You are right, the warning here doesn’t come from reading the data on client side. I was able to install xee package and run your code, even if I only get the warning with a graph of 88MiB.

This huge graph is the result of you working with a huge collection. With your parameters, each variable of the Xarray Dataset ends up as a Dask array of 97320 chunks. At the end of this simple computation, Dask sends a graph with 585560 keys, which is huge.

Running results.compute() will result in trying to build a 7.5 TiB array in your client process, so I don’t advise to do this. However, I tried to run it in order to observe your problem, indeed, because the graph is huge and complex, it takes 1 or 2 minutes before the computation really starts on the Scheduler/Workers. This is expected when the Scheduler has to deal with this number of tasks. Dask can handle well up to 1 million tasks, but it delays the start of computation. If possible, I often advise to try to keep computations under 100k tasks.

Note that xee is also complaining a bit, I get a lot of
WARNING:root:Xee is indexing into the ImageCollection beyond 10000 images. This operation can be slow. To improve performance, consider filtering the ImageCollection prior to using Xee or enabling fast_time_slicing..

So what’s the solution here? I can think of two:

  • Try to define bigger chunks when using xr.open_dataset. 'auto' will result in Dask/Xarray trying to get chunks of about 100MiB, which is good for many use cases, but not necessarily with big collections. You can for example divide tasks number by 4 with:
ds = xr.open_dataset(ic, engine='ee', geometry=US_Boundaries.geometry(), crs='EPSG:5070', scale=1000, chunks={'time':96, 'X':1024, 'Y':1024})
  • Launch several computations each on a subset of the date range.

Finaly, keep in mind you probably don’t want to call results.compute() at the end.

Hi @guillaumeeb ! Thank you so much for responding! I do know that Google Earth Engine has limitations on how much data you can pull per request. The xee developers suggest not going beyond about 48 MiB of data per chunk, otherwise you get an Earth Engine error stating you reached a limit. Unfortunately, I use the max possible chunk size Earth Engine allows (48 MiB), so I can’t make it any bigger without getting the error I mentioned earlier. Looks like this is just a limitation I can’t do anything about. Doing the computation in subsets, as you suggested, is probably the best course of action. As for results.compute(), do you suggest I use .persist() instead to avoid the client-side reading of data?

Okay, I didn’t know.
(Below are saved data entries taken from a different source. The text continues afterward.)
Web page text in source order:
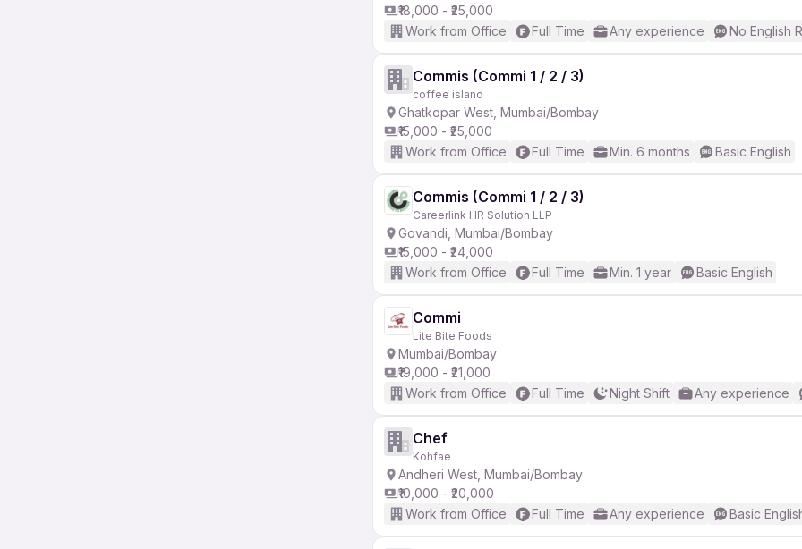
₹18,000 - ₹25,000
Work from Office
Full Time Any experience No English
Commis (Commi 1 / 2 / 3)
coffee island
Ghatkopar West, Mumbai/Bombay
₹15,000 - ₹25,000
Work from Office
Full Time Min. 6 months Basic English
Commis (Commi 1 / 2 / 3)
Careerlink HR Solution LLP
Govandi, Mumbai/Bombay
₹15,000 - ₹24,000
Work from Office
Full Time Min. 1 year Basic English
Commi
Lite Bite Foods
Mumbai/Bombay
₹19,000 - ₹21,000
Work from Office
Full Time Night Shift Any experience
Chef
Kohfae
Andheri West, Mumbai/Bombay
₹10,000 - ₹20,000
Work from Office
Full Time Any experience Basic
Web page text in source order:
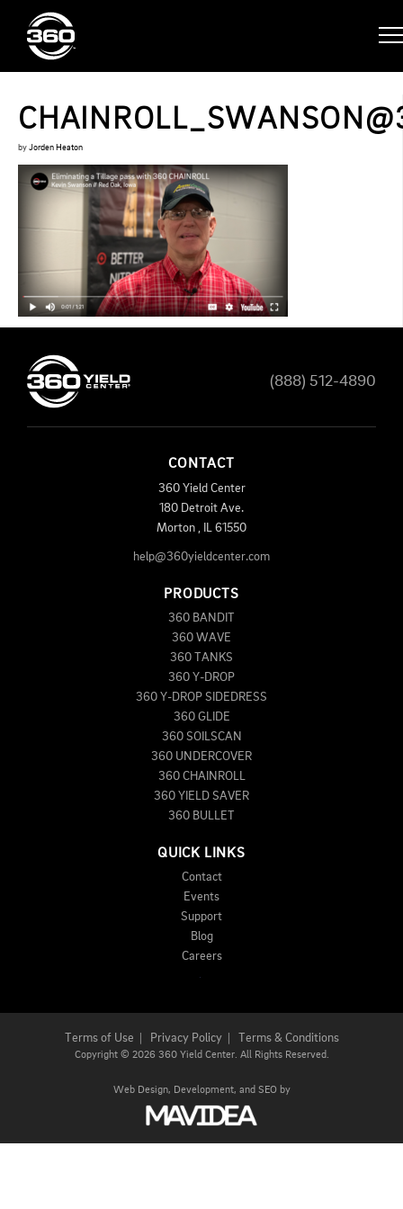
by Jorden Heaton
(888) 512-4890
CONTACT
360 Yield Center
180 Detroit Ave.
Morton
61550
help@360yieldcenter.com
PRODUCTS
360 BANDIT
360 WAVE
360 TANKS
360 Y-DROP
360 Y-DROP SIDEDRESS
360 GLIDE
360 SOILSCAN
360 UNDERCOVER
360 CHAINROLL
360 YIELD SAVER
360 BULLET
QUICK LINKS
Contact
Events
Support
Blog
Careers
Terms of Use Privacy Policy| Terms & Conditions
Copyright © 2026 360 Yield Center. All Rights Reserved.
Web Design, Development, and SEO by
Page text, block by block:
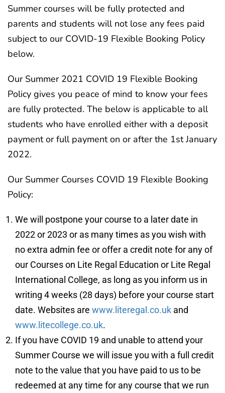
Summer courses will be fully protected and
parents and students will not lose any fees paid
subject to our COVID-19 Flexible Booking Policy
below.
Our Summer 2021 COVID 19 Flexible Booking
Policy gives you peace of mind to know your fees
are fully protected. The below is applicable to all
students who have enrolled either with a deposit
payment or full payment on or after the 1st January
2022.
Our Summer Courses COVID 19 Flexible Booking
Policy:
We will postpone your course to a later date in
2022 or 2023 or as many times as you wish with
no extra admin fee or offer a credit note for any of
our Courses on Lite Regal Education or Lite Regal
International College, as long as you inform us in
writing 4 weeks (28 days) before your course start
date. Websites are www.literegal.co.uk and
www.litecollege.co.uk.
If you have COVID 19 and unable to attend your
Summer Course we will issue you with a full credit
note to the value that you have paid to us to be
redeemed at any time for any course that we run
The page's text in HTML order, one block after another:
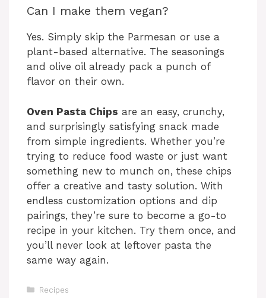
Can I make them vegan?
Yes. Simply skip the Parmesan or use a
plant-based alternative. The seasonings
and olive oil already pack a punch of
flavor on their own.
Oven Pasta Chips are an easy, crunchy,
and surprisingly satisfying snack made
from simple ingredients. Whether you’re
trying to reduce food waste or just want
something new to munch on, these chips
offer a creative and tasty solution. With
endless customization options and dip
pairings, they’re sure to become a go-to
recipe in your kitchen. Try them once, and
you’ll never look at leftover pasta the
same way again.
Categories
Recipes
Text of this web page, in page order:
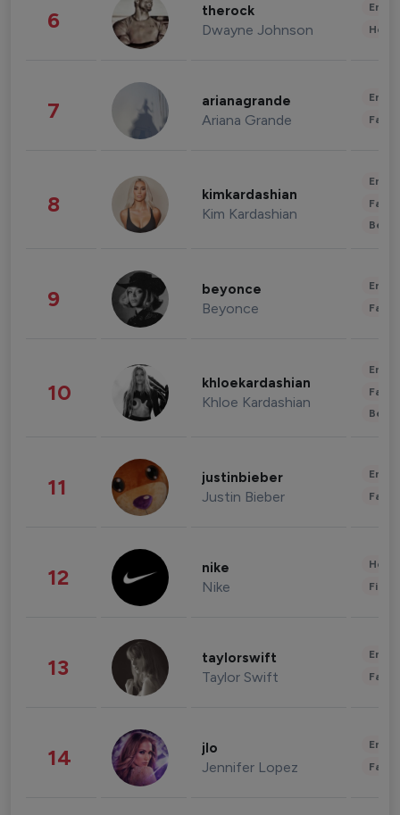
6 therock
Dwayne Johnson
7 arianagrande
Ariana Grande
8 kimkardashian
Kim Kardashian
9 beyonce
Beyonce
10 khloekardashian
Khloe Kardashian
11 justinbieber
Justin Bieber
12 nike
Nike
13 taylorswift
Taylor Swift
14 jlo
Jennifer Lopez

Makes sense for them.

What do you want to do with this final data? Perform some analysis on it? Or save it to disk? If so you should directly do this, this is a huge dataset to keep in memory!

I guess both to answer your question. add_ndvi() is a basic testing function I am using just to debug the large graph warning. This function will be replaced with a another more practical use-case for analysis. These results are written to disk. I have code that already writes results to disk, so results.compute() does free chunks from disk once tasks are completed. If you have any other suggestions, I’m all ears! I’m not sure if results.compute() is the right way to use it in this case.

Well, you need to make sure that compute() is not called on a big collection, because otherwise it will return back all your dataset in the client memory.

If you want to modify some data and write it to disk, you usaly use something like to_zarr().

For my use-case, I need to export results to a raster data format and to my knowledge no such method in xarray.Dataset exists outside of dataset.rio.to_raster(). But I need a bit more control than what dataset.rio.to_raster() provides. So I wrote my own wrapper function that exports an xarray.Dataset chunk to a raster. This wrapper function wraps over the user function that gets passed into xr.map_blocks and runs when results.compute() gets called. So, I guess in this case, I need some way to trigger my computation and export the results. I’m assuming to_zarr() does both for you (starts the computation and exports results). I don’t believe there is any other way to do what I’m suggesting without using results.compute(). .persist() maybe? That would move away from loading stuff on the client side.

Okay, that makes sense and you are right! Just be careful to not return anything into map_blocks!